In your answer, print each of the records below exactly.

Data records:
- - - -

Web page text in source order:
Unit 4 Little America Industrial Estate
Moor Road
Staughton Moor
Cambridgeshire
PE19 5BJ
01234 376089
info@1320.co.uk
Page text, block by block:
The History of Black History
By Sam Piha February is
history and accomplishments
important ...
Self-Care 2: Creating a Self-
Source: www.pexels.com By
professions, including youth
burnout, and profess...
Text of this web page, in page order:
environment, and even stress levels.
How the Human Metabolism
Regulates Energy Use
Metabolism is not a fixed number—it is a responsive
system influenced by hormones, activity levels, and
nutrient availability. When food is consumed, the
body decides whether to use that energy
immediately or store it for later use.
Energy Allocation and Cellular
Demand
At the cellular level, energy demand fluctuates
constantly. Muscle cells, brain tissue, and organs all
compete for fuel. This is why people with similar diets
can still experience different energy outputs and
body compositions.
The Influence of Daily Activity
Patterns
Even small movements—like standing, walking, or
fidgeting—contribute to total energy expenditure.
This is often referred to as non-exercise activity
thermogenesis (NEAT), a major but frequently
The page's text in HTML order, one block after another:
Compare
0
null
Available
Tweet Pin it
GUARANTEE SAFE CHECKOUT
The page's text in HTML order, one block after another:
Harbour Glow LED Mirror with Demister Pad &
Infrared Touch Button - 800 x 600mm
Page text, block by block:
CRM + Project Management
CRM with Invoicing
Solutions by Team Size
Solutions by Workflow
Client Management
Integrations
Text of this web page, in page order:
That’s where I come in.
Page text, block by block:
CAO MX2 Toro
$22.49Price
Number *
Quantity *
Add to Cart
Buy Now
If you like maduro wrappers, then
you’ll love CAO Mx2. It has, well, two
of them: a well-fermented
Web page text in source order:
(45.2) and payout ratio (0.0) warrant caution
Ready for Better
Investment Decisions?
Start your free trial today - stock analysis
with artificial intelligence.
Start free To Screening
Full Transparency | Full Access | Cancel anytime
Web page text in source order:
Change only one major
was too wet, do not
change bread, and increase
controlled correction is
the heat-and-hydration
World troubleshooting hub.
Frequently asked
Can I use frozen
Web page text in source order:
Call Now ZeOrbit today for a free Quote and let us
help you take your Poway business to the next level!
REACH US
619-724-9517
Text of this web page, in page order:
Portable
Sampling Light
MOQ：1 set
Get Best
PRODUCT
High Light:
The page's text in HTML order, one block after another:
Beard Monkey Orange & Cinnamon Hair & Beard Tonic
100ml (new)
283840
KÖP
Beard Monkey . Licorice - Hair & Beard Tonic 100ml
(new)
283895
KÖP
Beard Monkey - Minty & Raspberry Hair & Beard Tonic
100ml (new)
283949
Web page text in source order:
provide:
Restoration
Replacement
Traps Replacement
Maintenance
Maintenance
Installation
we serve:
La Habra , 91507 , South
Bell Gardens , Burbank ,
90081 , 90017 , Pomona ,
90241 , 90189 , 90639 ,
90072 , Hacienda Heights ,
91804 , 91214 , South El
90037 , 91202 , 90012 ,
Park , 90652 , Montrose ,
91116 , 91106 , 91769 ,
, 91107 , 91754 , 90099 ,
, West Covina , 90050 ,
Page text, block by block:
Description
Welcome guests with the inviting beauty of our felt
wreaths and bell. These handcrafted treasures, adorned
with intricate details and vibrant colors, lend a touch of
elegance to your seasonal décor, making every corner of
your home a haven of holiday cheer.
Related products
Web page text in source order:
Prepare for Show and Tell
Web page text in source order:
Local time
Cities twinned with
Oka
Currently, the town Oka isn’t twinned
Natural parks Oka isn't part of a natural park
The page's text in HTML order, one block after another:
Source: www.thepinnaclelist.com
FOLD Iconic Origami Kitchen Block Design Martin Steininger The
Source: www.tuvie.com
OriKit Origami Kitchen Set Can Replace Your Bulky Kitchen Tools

- - - -

- Response to the exercise
Web page text in source order:
Unit 4 Little America Industrial Estate
Moor Road
Staughton Moor
Cambridgeshire
PE19 5BJ
01234 376089
info@1320.co.uk
Page text, block by block:
The History of Black History
By Sam Piha February is
history and accomplishments
important ...
Self-Care 2: Creating a Self-
Source: www.pexels.com By
professions, including youth
burnout, and profess...
Text of this web page, in page order:
environment, and even stress levels.
How the Human Metabolism
Regulates Energy Use
Metabolism is not a fixed number—it is a responsive
system influenced by hormones, activity levels, and
nutrient availability. When food is consumed, the
body decides whether to use that energy
immediately or store it for later use.
Energy Allocation and Cellular
Demand
At the cellular level, energy demand fluctuates
constantly. Muscle cells, brain tissue, and organs all
compete for fuel. This is why people with similar diets
can still experience different energy outputs and
body compositions.
The Influence of Daily Activity
Patterns
Even small movements—like standing, walking, or
fidgeting—contribute to total energy expenditure.
This is often referred to as non-exercise activity
thermogenesis (NEAT), a major but frequently
The page's text in HTML order, one block after another:
Compare
0
null
Available
Tweet Pin it
GUARANTEE SAFE CHECKOUT
The page's text in HTML order, one block after another:
Harbour Glow LED Mirror with Demister Pad &
Infrared Touch Button - 800 x 600mm
Page text, block by block:
CRM + Project Management
CRM with Invoicing
Solutions by Team Size
Solutions by Workflow
Client Management
Integrations
Text of this web page, in page order:
That’s where I come in.
Page text, block by block:
CAO MX2 Toro
$22.49Price
Number *
Quantity *
Add to Cart
Buy Now
If you like maduro wrappers, then
you’ll love CAO Mx2. It has, well, two
of them: a well-fermented
Web page text in source order:
(45.2) and payout ratio (0.0) warrant caution
Ready for Better
Investment Decisions?
Start your free trial today - stock analysis
with artificial intelligence.
Start free To Screening
Full Transparency | Full Access | Cancel anytime
Web page text in source order:
Change only one major
was too wet, do not
change bread, and increase
controlled correction is
the heat-and-hydration
World troubleshooting hub.
Frequently asked
Can I use frozen
Web page text in source order:
Call Now ZeOrbit today for a free Quote and let us
help you take your Poway business to the next level!
REACH US
619-724-9517
Text of this web page, in page order:
Portable
Sampling Light
MOQ：1 set
Get Best
PRODUCT
High Light:
The page's text in HTML order, one block after another:
Beard Monkey Orange & Cinnamon Hair & Beard Tonic
100ml (new)
283840
KÖP
Beard Monkey . Licorice - Hair & Beard Tonic 100ml
(new)
283895
KÖP
Beard Monkey - Minty & Raspberry Hair & Beard Tonic
100ml (new)
283949
Web page text in source order:
provide:
Restoration
Replacement
Traps Replacement
Maintenance
Maintenance
Installation
we serve:
La Habra , 91507 , South
Bell Gardens , Burbank ,
90081 , 90017 , Pomona ,
90241 , 90189 , 90639 ,
90072 , Hacienda Heights ,
91804 , 91214 , South El
90037 , 91202 , 90012 ,
Park , 90652 , Montrose ,
91116 , 91106 , 91769 ,
, 91107 , 91754 , 90099 ,
, West Covina , 90050 ,
Page text, block by block:
Description
Welcome guests with the inviting beauty of our felt
wreaths and bell. These handcrafted treasures, adorned
with intricate details and vibrant colors, lend a touch of
elegance to your seasonal décor, making every corner of
your home a haven of holiday cheer.
Related products
Web page text in source order:
Prepare for Show and Tell
Web page text in source order:
Local time
Cities twinned with
Oka
Currently, the town Oka isn’t twinned
Natural parks Oka isn't part of a natural park
The page's text in HTML order, one block after another:
Source: www.thepinnaclelist.com
FOLD Iconic Origami Kitchen Block Design Martin Steininger The
Source: www.tuvie.com
OriKit Origami Kitchen Set Can Replace Your Bulky Kitchen Tools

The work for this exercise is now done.